Беззаветность Пушкина в дружбе, особенно лицейской, отразилась потом на всей его лирике: я не знаю в мире поэта, у которого бы так полно было поэтическое самозабвение и самоотречение, способность целиком, с головой уйти в одно чувство, забывая при этом обо всем остальном.

Чтобы иллюстрировать эту способность Пушкина, я напомню вам его «Заклинание»:

О, если правда, что в ночи,
Когда покоятся живые
И с неба лунные лучи
Скользят на камни гробовые,
О, если правда, что тогда
Пустеют тихие могилы,
Я тень зову, я жду Лейлы:
Ко мне, мой друг, сюда, сюда!
Явись, возлюбленная тень,
Как ты была перед разлукой,
Бледна, хладна, как зимний день,
Искажена последней мукой.
Приди, как дальняя звезда,
Как легкий звук иль дуновенье,
Иль как ужасное виденье,
Мне все равно, сюда! сюда!..

Это стихотворение характерно именно беззаветностью одного чувства, его торжеством не только над всеми остальными, но над самой формой поэтического выражения: она стала так воздушна, чувство так пронизало слова, что нам кажется, что это говорит не поэт, а его сердце. Вообще, в беззаветности чувства — один из ключей не только обаяния пушкинской поэзии, но даже ее совершенства.

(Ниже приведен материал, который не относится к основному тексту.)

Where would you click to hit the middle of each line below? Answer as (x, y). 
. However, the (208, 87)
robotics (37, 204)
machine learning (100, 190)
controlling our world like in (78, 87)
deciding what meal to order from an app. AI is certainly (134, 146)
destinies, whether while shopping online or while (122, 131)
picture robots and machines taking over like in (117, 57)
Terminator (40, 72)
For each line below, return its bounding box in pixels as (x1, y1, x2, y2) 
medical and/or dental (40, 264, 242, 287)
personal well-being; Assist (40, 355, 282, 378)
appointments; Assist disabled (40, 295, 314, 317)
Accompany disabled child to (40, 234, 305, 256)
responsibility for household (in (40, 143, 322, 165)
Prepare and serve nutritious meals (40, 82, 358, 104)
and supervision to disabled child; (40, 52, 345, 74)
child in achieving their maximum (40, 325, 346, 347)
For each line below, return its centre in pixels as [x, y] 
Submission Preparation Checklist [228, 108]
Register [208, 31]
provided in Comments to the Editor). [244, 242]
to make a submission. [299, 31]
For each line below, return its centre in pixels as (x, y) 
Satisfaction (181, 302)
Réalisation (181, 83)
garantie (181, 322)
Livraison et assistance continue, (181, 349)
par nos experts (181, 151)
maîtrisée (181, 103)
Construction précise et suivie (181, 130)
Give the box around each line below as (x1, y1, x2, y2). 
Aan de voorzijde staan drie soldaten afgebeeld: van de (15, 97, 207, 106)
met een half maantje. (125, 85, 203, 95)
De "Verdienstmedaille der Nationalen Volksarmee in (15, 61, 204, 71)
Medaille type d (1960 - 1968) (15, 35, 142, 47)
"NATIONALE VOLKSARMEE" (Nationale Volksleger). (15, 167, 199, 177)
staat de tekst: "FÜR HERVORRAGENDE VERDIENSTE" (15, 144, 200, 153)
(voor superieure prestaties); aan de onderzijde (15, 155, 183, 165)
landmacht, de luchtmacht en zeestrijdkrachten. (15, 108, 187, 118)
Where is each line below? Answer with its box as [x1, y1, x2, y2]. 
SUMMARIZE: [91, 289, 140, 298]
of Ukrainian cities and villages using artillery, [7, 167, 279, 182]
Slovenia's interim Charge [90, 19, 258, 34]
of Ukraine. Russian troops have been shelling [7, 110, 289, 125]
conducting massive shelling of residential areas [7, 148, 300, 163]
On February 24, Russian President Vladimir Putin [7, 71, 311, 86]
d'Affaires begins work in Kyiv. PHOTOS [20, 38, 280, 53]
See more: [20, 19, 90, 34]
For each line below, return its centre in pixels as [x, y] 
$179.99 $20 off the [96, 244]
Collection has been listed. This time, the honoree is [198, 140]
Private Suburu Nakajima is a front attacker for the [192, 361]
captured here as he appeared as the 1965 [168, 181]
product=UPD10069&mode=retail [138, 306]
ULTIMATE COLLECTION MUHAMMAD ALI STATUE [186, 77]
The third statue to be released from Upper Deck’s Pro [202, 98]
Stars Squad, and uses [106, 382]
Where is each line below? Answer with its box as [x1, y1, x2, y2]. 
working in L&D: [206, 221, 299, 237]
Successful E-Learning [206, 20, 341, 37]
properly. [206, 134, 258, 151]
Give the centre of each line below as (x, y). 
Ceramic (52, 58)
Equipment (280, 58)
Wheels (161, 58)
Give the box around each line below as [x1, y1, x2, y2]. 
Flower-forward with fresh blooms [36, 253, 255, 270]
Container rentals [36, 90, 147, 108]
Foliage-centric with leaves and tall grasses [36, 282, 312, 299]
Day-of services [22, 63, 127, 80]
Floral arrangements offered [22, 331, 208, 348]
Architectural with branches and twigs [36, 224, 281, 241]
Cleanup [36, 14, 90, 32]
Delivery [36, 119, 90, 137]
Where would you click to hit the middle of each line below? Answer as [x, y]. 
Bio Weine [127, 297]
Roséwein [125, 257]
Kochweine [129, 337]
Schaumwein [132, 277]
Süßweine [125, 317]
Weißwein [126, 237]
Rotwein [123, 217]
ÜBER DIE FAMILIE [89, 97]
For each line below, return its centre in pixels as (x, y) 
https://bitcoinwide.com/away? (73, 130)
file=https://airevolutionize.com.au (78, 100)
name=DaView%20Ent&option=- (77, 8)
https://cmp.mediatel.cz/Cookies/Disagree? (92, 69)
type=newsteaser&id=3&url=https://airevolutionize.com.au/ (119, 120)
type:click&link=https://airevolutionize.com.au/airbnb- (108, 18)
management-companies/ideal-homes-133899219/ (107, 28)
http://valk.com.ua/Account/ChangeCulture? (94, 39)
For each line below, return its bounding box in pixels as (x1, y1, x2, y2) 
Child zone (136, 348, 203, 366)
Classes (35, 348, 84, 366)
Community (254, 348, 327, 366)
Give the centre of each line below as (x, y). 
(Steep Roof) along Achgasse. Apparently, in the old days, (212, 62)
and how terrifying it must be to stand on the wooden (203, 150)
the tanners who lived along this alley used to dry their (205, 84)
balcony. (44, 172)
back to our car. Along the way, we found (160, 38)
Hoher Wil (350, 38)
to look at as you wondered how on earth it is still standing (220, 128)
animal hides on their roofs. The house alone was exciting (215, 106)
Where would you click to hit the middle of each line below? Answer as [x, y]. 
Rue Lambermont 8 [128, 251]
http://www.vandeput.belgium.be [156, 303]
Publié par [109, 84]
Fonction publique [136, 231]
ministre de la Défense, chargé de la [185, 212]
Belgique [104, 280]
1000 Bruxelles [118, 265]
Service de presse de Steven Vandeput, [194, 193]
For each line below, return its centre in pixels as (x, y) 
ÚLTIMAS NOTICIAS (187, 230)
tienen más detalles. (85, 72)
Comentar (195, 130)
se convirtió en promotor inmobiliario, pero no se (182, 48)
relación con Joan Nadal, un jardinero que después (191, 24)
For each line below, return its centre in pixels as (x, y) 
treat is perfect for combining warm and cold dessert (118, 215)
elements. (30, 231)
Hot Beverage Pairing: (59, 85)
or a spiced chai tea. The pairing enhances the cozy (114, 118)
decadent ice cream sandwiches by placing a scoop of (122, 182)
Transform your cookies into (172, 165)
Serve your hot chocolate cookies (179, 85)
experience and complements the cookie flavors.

Второе, не менее существенное свойство его лирики заключается в гуманности.

Вспомните «Анчара»:

К нему и птица не летит,
И тигр нейдет: лишь вихорь черный
На древо смерти набежит
И мчится прочь, уже тлетворный.
. . . .
Но человека человек
Послал к анчару властным взглядом,
И тот послушно в путь потек
И к утру возвратился с ядом.

Вспомните, как в поэме «Анджело»

Изабела
Душой о грешнике, как ангел, пожалела
И, пред властителем колена преклоня,
«Помилуй, государь, — сказала. — За меня
Не осуждай его. Он (сколько мне известно,
И как я думаю) жил праведно и честно,
Покамест на меня очей не устремил.
Прости же ты его!»
И Дук его простил.[68]

Вспомните, наконец, оправдание Наполеона:

Да будет омрачен позором
Тот малодушный, кто в сей день
Безумным возмутит укором
Его развенчанную тень!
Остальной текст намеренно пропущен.